Cement tiles or hydraulic tiles are handmade colourful tiles used as floor and wall tiling. They appeared in Catalonia (Spain) in the 1850s, and have been widely used in Europe and America. Another origin is from Viviers, in the south of France, location of the cement factory Lafarge. They represented a revolution in flooring in their day because they were much cheaper, more durable and easier to make than the previous handmade glazed ceramic tiles and were therefore more universally available for houses, and they allowed for profuse decorative patterns, their age of splendour being the end of the 19th to the middle of the 20th century, before they were gradually superseded by newer technologies as of the 1960s, such as terrazzo, salt-glazed stoneware, that did not allow for such decorative embellishment but were cheaper.

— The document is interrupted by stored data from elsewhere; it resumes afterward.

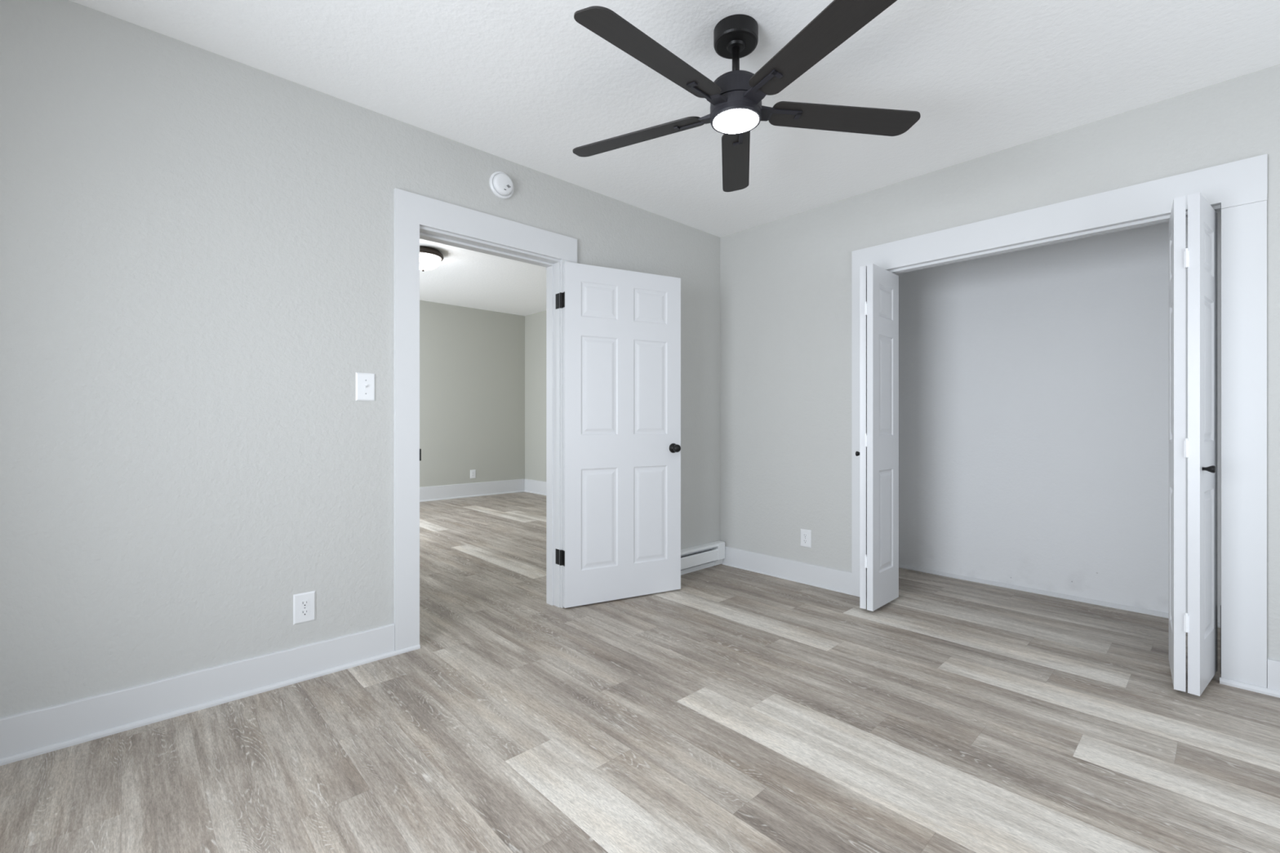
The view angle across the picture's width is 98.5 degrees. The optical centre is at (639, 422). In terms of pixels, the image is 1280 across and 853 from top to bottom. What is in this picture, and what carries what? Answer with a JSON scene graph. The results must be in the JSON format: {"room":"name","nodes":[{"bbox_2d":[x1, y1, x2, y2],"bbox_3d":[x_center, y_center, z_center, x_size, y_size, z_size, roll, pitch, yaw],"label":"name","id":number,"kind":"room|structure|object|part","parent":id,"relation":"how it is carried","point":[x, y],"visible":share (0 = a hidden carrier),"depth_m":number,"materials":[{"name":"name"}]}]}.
{"room":"empty bedroom","nodes":[
{"label":"empty bedroom","id":0,"kind":"room"},
{"bbox_2d":[0,0,719,717],"bbox_3d":[-1.117,-0.172,2.728,4.650,2.524,0.125,0,0,-43],"label":"wall","id":1,"kind":"structure","parent":0,"point":[197,243],"depth_m":2.11,"materials":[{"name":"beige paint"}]},
{"bbox_2d":[0,623,420,765],"bbox_3d":[-1.860,1.018,1.927,2.169,0.144,0.028,0,0,-43],"label":"baseboard","id":2,"kind":"structure","parent":1,"relation":"attached to","point":[38,731],"depth_m":2.06,"materials":[{"name":"white paint"}]},
{"bbox_2d":[293,591,315,625],"bbox_3d":[-1.427,0.789,2.346,0.083,0.127,0.008,0,0,-43],"label":"wall outlet","id":3,"kind":"object","parent":1,"relation":"attached to","point":[304,603],"visible":1,"depth_m":2.34,"materials":[{"name":"white plastic"}]},
{"bbox_2d":[300,608,309,616],"bbox_3d":[-1.426,0.808,2.345,0.034,0.027,0.003,0,0,-43],"label":"receptacle","id":4,"kind":"object","parent":3,"relation":"attached to","point":[304,612],"depth_m":2.34,"materials":[{"name":"white plastic"}]},
{"bbox_2d":[300,600,309,607],"bbox_3d":[-1.426,0.769,2.345,0.034,0.027,0.003,0,0,-43],"label":"receptacle","id":5,"kind":"object","parent":3,"relation":"attached to","point":[304,603],"depth_m":2.34,"materials":[{"name":"white plastic"}]},
{"bbox_2d":[355,372,375,401],"bbox_3d":[-1.247,-0.162,2.509,0.083,0.127,0.017,0,0,-43],"label":"light switch","id":6,"kind":"object","parent":1,"relation":"attached to","point":[365,382],"visible":1,"depth_m":2.51,"materials":[{"name":"white plastic"}]},
{"bbox_2d":[393,187,577,650],"bbox_3d":[-0.818,-0.005,3.007,1.057,2.190,0.168,0,0,-43],"label":"door frame","id":7,"kind":"structure","parent":1,"relation":"attached to","point":[415,216],"depth_m":2.66,"materials":[{"name":"white paint"}]},
{"bbox_3d":[-1.113,0.066,2.632,0.114,2.048,0.020,0,0,-43],"label":"casing","id":8,"kind":"part","parent":7,"relation":"part of","materials":[{"name":"white paint"}]},
{"bbox_3d":[-0.769,-1.029,2.955,1.057,0.142,0.020,0,0,-43],"label":"head casing","id":9,"kind":"part","parent":7,"relation":"part of","materials":[{"name":"white paint"}]},
{"bbox_3d":[-0.488,-0.717,3.257,0.002,0.089,0.036,0,0,-43],"label":"hinge plate","id":10,"kind":"part","parent":7,"relation":"part of","materials":[{"name":"black metal"}]},
{"bbox_3d":[-0.488,0.793,3.257,0.002,0.089,0.036,0,0,-43],"label":"hinge plate","id":11,"kind":"part","parent":7,"relation":"part of","materials":[{"name":"black metal"}]},
{"bbox_3d":[-0.424,0.066,3.279,0.109,2.048,0.020,0,0,-43],"label":"casing","id":12,"kind":"part","parent":7,"relation":"part of","materials":[{"name":"white paint"}]},
{"bbox_2d":[488,171,514,199],"bbox_3d":[-0.736,-1.283,2.970,0.142,0.142,0.044,0,0,-43],"label":"smoke detector","id":13,"kind":"object","parent":1,"relation":"attached to","point":[500,184],"visible":1,"depth_m":2.95,"materials":[{"name":"white plastic"}]},
{"bbox_2d":[559,261,680,608],"bbox_3d":[-0.102,0.072,3.402,0.812,2.016,0.165,0,0,-28],"label":"door","id":14,"kind":"structure","parent":1,"relation":"in","point":[622,328],"depth_m":3.38,"materials":[{"name":"white paint"}]},
{"bbox_3d":[0.229,0.165,3.520,0.062,0.062,0.065,0,0,-28],"label":"knob","id":15,"kind":"part","parent":14,"relation":"part of","materials":[{"name":"black metal"}]},
{"bbox_2d":[680,540,724,574],"bbox_3d":[0.145,1.001,3.782,1.332,0.178,0.064,0,0,-43],"label":"baseboard heater","id":16,"kind":"object","parent":1,"relation":"attached to","point":[700,557],"visible":0.38,"depth_m":4.06,"materials":[{"name":"metal"}]},
{"bbox_3d":[0.124,1.002,3.804,1.332,0.176,0.004,0,0,-43],"label":"panel","id":17,"kind":"part","parent":16,"relation":"part of","materials":[{"name":"metal"}]},
{"bbox_3d":[0.130,0.996,3.736,1.247,0.080,0.011,0,0,-43],"label":"panel","id":18,"kind":"part","parent":16,"relation":"part of","materials":[{"name":"metal"}]},
{"bbox_2d":[419,300,524,487],"bbox_3d":[-3.314,-0.295,7.389,4.180,2.770,0.130,0,0,-43],"label":"wall","id":19,"kind":"structure","parent":0,"point":[472,361],"depth_m":8.06,"materials":[{"name":"paint"}]},
{"bbox_2d":[419,479,524,502],"bbox_3d":[-3.256,0.989,7.335,3.930,0.202,0.028,0,0,-43],"label":"baseboard","id":20,"kind":"structure","parent":19,"relation":"attached to","point":[495,487],"depth_m":8.06,"materials":[{"name":"white paint"}]},
{"bbox_3d":[-3.251,1.080,7.330,3.930,0.020,0.014,0,0,-43],"label":"shoe moulding","id":21,"kind":"part","parent":20,"relation":"part of","materials":[{"name":"white paint"}]},
{"bbox_2d":[470,469,475,478],"bbox_3d":[-2.454,0.759,8.101,0.086,0.127,0.008,0,0,-43],"label":"wall outlet","id":22,"kind":"object","parent":19,"relation":"attached to","point":[473,473],"visible":1,"depth_m":8.10,"materials":[{"name":"white plastic"}]},
{"bbox_2d":[419,238,546,315],"bbox_3d":[-1.638,-1.730,5.602,4.180,0.100,5.030,0,0,-43],"label":"ceiling","id":23,"kind":"structure","parent":0,"point":[464,277],"depth_m":6.63,"materials":[{"name":"paint"}]},
{"bbox_2d":[419,245,444,271],"bbox_3d":[-2.124,-1.579,5.399,0.380,0.202,0.380,0,0,-43],"label":"dome ceiling light","id":24,"kind":"object","parent":23,"relation":"attached to","point":[430,258],"visible":0.64,"depth_m":5.31,"materials":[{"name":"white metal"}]},
{"bbox_3d":[-2.124,-1.564,5.399,0.326,0.128,0.326,0,0,-43],"label":"lamp shade","id":25,"kind":"part","parent":24,"relation":"part of","materials":[{"name":"white glass"}]},
{"bbox_2d":[524,310,546,481],"bbox_3d":[-0.105,-0.295,6.949,0.100,2.770,4.900,0,0,-43],"label":"wall","id":26,"kind":"structure","parent":0,"point":[535,323],"depth_m":8.49,"materials":[{"name":"paint"}]},
{"bbox_2d":[524,479,546,495],"bbox_3d":[-0.220,0.989,6.979,0.028,0.202,4.700,0,0,-43],"label":"baseboard","id":27,"kind":"structure","parent":26,"relation":"attached to","point":[535,486],"depth_m":8.46,"materials":[{"name":"white paint"}]},
{"bbox_3d":[-0.225,1.080,6.974,0.014,0.020,4.700,0,0,-43],"label":"shoe moulding","id":28,"kind":"part","parent":27,"relation":"part of","materials":[{"name":"white paint"}]},
{"bbox_2d":[0,492,1279,852],"bbox_3d":[-0.703,1.115,3.545,5.630,0.050,9.250,0,0,-43],"label":"floor","id":29,"kind":"structure","parent":0,"point":[731,709],"depth_m":1.87,"materials":[{"name":"grey laminate"}]},
{"bbox_2d":[69,0,1279,237],"bbox_3d":[0.382,-1.484,1.221,4.775,0.100,4.375,0,0,-43],"label":"ceiling","id":30,"kind":"structure","parent":0,"point":[523,82],"depth_m":2.26,"materials":[{"name":"paint"}]},
{"bbox_2d":[572,0,920,191],"bbox_3d":[0.306,-1.264,1.977,1.300,0.340,1.358,0,0,-43],"label":"ceiling fan","id":31,"kind":"object","parent":30,"relation":"hanging from","point":[735,98],"visible":1,"depth_m":1.94,"materials":[{"name":"black metal"}]},
{"bbox_3d":[-0.021,-1.142,2.212,0.576,0.006,0.127,0,12,28],"label":"blade","id":32,"kind":"part","parent":31,"relation":"part of","materials":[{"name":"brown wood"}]},
{"bbox_3d":[0.049,-1.142,1.723,0.576,0.006,0.127,0,12,-44],"label":"blade","id":33,"kind":"part","parent":31,"relation":"part of","materials":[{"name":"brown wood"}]},
{"bbox_3d":[0.422,-1.142,2.429,0.127,0.006,0.576,-12,-2,10],"label":"blade","id":34,"kind":"part","parent":31,"relation":"part of","materials":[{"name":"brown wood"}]},
{"bbox_3d":[0.535,-1.142,1.639,0.127,0.006,0.576,13,-6,-26],"label":"blade","id":35,"kind":"part","parent":31,"relation":"part of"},
{"bbox_3d":[0.766,-1.142,2.075,0.576,0.006,0.127,0,-12,-8],"label":"blade","id":36,"kind":"part","parent":31,"relation":"part of","materials":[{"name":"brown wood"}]},
{"bbox_2d":[720,64,1279,660],"bbox_3d":[2.121,-0.172,2.765,0.125,2.524,4.250,0,0,-43],"label":"wall","id":37,"kind":"structure","parent":0,"point":[785,283],"depth_m":3.54,"materials":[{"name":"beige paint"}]},
{"bbox_2d":[721,546,852,595],"bbox_3d":[0.986,1.021,3.868,0.022,0.139,1.049,0,0,-43],"label":"baseboard","id":38,"kind":"structure","parent":37,"relation":"attached to","point":[824,577],"depth_m":3.81,"materials":[{"name":"white paint"}]},
{"bbox_3d":[0.981,1.085,3.863,0.008,0.010,1.049,0,0,-43],"label":"shoe moulding","id":39,"kind":"part","parent":38,"relation":"part of","materials":[{"name":"white paint"}]},
{"bbox_2d":[800,528,811,547],"bbox_3d":[1.122,0.785,3.734,0.008,0.119,0.080,0,0,-43],"label":"wall outlet","id":40,"kind":"object","parent":37,"relation":"attached to","point":[806,535],"visible":1,"depth_m":3.73,"materials":[{"name":"white plastic"}]},
{"bbox_2d":[855,263,898,611],"bbox_3d":[1.403,0.085,3.291,0.385,1.966,0.136,0,0,-43],"label":"door","id":41,"kind":"structure","parent":37,"relation":"in","point":[878,454],"depth_m":3.17,"materials":[{"name":"white paint"}]},
{"bbox_2d":[851,154,1266,688],"bbox_3d":[1.984,0.005,2.899,0.150,2.170,1.732,0,0,-43],"label":"trim","id":42,"kind":"structure","parent":37,"relation":"attached to","point":[1237,189],"depth_m":2.29,"materials":[{"name":"white paint"}]},
{"bbox_3d":[1.381,0.084,3.447,0.021,2.012,0.107,0,0,-43],"label":"casing","id":43,"kind":"part","parent":42,"relation":"part of","materials":[{"name":"white paint"}]},
{"bbox_3d":[1.937,-0.988,2.855,0.021,0.184,1.732,0,0,-43],"label":"head casing","id":44,"kind":"part","parent":42,"relation":"part of","materials":[{"name":"white paint"}]},
{"bbox_3d":[2.490,0.930,2.364,0.055,0.280,0.002,0,0,-43],"label":"pivot plate","id":45,"kind":"part","parent":42,"relation":"part of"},
{"bbox_3d":[2.486,0.098,2.270,0.020,1.985,0.127,0,0,-43],"label":"casing","id":46,"kind":"part","parent":42,"relation":"part of","materials":[{"name":"white paint"}]},
{"bbox_2d":[1168,192,1217,696],"bbox_3d":[2.298,0.085,2.301,0.381,1.966,0.152,0,0,-43],"label":"door","id":47,"kind":"structure","parent":37,"relation":"in","point":[1200,257],"depth_m":2.20,"materials":[{"name":"white paint"}]},
{"bbox_3d":[2.232,0.183,2.162,0.029,0.029,0.038,0,0,-43],"label":"knob","id":48,"kind":"part","parent":47,"relation":"part of","materials":[{"name":"black metal"}]},
{"bbox_2d":[1219,657,1279,697],"bbox_3d":[2.923,1.020,1.791,0.037,0.139,1.432,0,0,-43],"label":"baseboard","id":49,"kind":"structure","parent":37,"relation":"attached to","point":[1273,689],"depth_m":2.21,"materials":[{"name":"white paint"}]},
{"bbox_3d":[2.915,1.079,1.784,0.016,0.022,1.432,0,0,-43],"label":"shoe moulding","id":50,"kind":"part","parent":49,"relation":"part of","materials":[{"name":"white paint"}]},
{"bbox_2d":[896,211,1221,622],"bbox_3d":[2.706,-0.110,3.417,0.100,2.400,2.500,0,0,-43],"label":"wall","id":51,"kind":"structure","parent":0,"point":[1033,383],"depth_m":3.48,"materials":[{"name":"paint"}]},
{"bbox_2d":[898,564,1220,627],"bbox_3d":[2.663,1.078,3.376,0.018,0.024,2.300,0,0,-43],"label":"trim","id":52,"kind":"structure","parent":51,"relation":"attached to","point":[1129,608],"depth_m":3.48,"materials":[{"name":"white paint"}]}
]}

Cement tiles are not fired; there is no glaze layer on the surface of the tile. They derive their durability from the combination of finely dehydrated ground Portland cement layer and a coarser layer of sand and cement. The pigment layer is hydraulically pressed into the surface and becomes a part of the tile.

==History==
Cement tiles appeared in the 1850s in Catalonia, Spain. They were exhibited in the Paris (France) International Exposition of 1867 by the Catalan company Garret & Rivet.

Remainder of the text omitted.